Chinese bank's software chief took $1.4 m in 'free' cash from ATMs

Chinese bank's software chief took $1.4 m in 'free' cash from ATMs
Huaxia bank said it had now fixed the flaw in its system.
PHOTO: Reuters

A senior programmer with a Chinese bank who developed a way to withdraw more than US$1 million (S$1.4 million) in "free" cash from ATMs has been jailed for 10 and a half years.

Qin Qisheng, 43, a former manager in Huaxia Bank's technology development centre in Beijing, spotted a loophole in the bank's core operating system that meant cash withdrawals made around midnight were not recorded.

The bank accepted his explanation that he had simply been trying to test its internal security and the cash was just resting in his own account before he returned it to his employers.

But the authorities did not accept this explanation and jailed Qin for theft in December, a ruling the appeal court upheld last month.

Qin discovered the flaw in the system in 2016 and in November that year he inserted a few scripts in the banking system which he said would allow him to test the loophole without triggering an alert.

For more than a year he made cash withdrawals of between 5,000 yuan and 20,000 yuan (S$1,000-$4,000) from a dummy account the bank used to test its systems.

By January 2018 he had amassed over seven million yuan - the equivalent of just over a million US dollars - without telling his superiors what he was doing.

The money was put in his own bank account, and some of it had been invested in the stock market.

Huaxia bank said that Qin should have reported these activities, and what he did was a violation of its formal procedures, according to the court documents.

But the bank also said that it accepted Qin had been trying to investigate the loophole and they filed a request for police to drop the case after he returned the money.

The bank admitted that a formal investigation of the loopholes would have been difficult and labour-intensive to conduct and would have involved outside parties so Qin's test might have been a way of saving the bank time and money.

"Qin Qisheng said that the matter was complicated and involved lots of work … he believed the bank would not pay attention even if he reported it," a bank representative told the trial.

"We think this reason for not reporting is legitimate," he added.

"The core business system of Hua Xia Bank was bought from overseas supplier, it was designed without considering the problem of night trading," Qin said during his trial in December.

"The customer generally would not report to the bank, [so] we were not informed about this situation.

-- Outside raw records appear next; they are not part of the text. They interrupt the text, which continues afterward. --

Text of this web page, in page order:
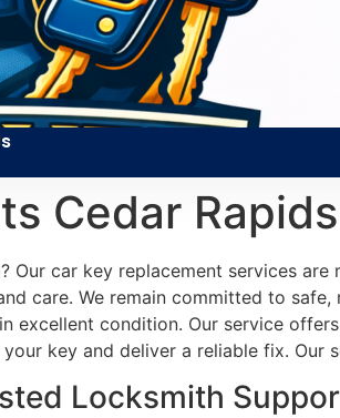
Cedar Rapids
car key replacement services
care. We remain committed to
excellent condition. Our service
key and deliver a reliable fix. Our
Locksmith
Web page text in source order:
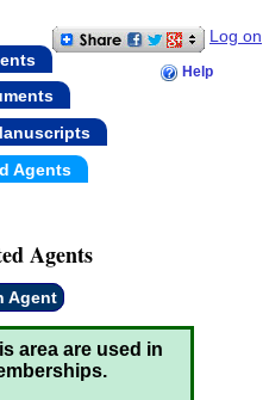
Log on
Help
Agents
Agents
Agent
area are used in
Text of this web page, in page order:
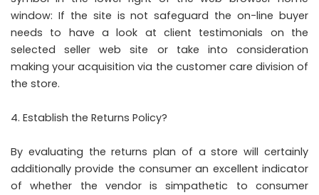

The problem was definitely there, the bank just couldn't find the reason." Qin added.

Huaxia bank, a publicly listed concern founded in 1992, told the court it had now fixed the problem.

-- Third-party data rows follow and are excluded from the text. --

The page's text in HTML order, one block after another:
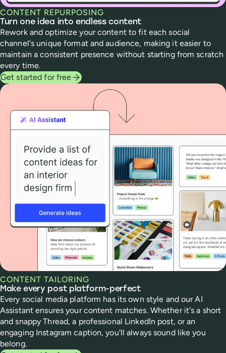
CONTENT REPURPOSING
Turn one idea into endless content
Rework and optimize your content to fit each social
channel's unique format and audience, making it easier to
maintain a consistent presence without starting from scratch
every time.
Get started for free
CONTENT TAILORING
Make every post platform-perfect
Every social media platform has its own style and our AI
Assistant ensures your content matches. Whether it's a short
and snappy Thread, a professional LinkedIn post, or an
engaging Instagram caption, you'll always sound like you
belong.

The irregular activity in the dummy account was detected and verified during a manual check at a subsidiary branch in Cangzhou, Hebei in January last year and the bank reported the incident to relevant authorities.

Qin was detained by police in March and the Chaoyang district court found him guilty of theft in December and sentenced him 10 and half years in jail with a fine of 11,000 yuan.

The district court said that though Qi had returned all the money to the bank before his arrest, it was not enough to spare him.

The court also said the request by Huaxia bank to pardon Qin was not legitimate.

"On the one hand, [the bank] said that the accused's behaviour was in violation of the rules. On the other hand he said that he could conduct relevant tests. This is self-contradictory," said the judge.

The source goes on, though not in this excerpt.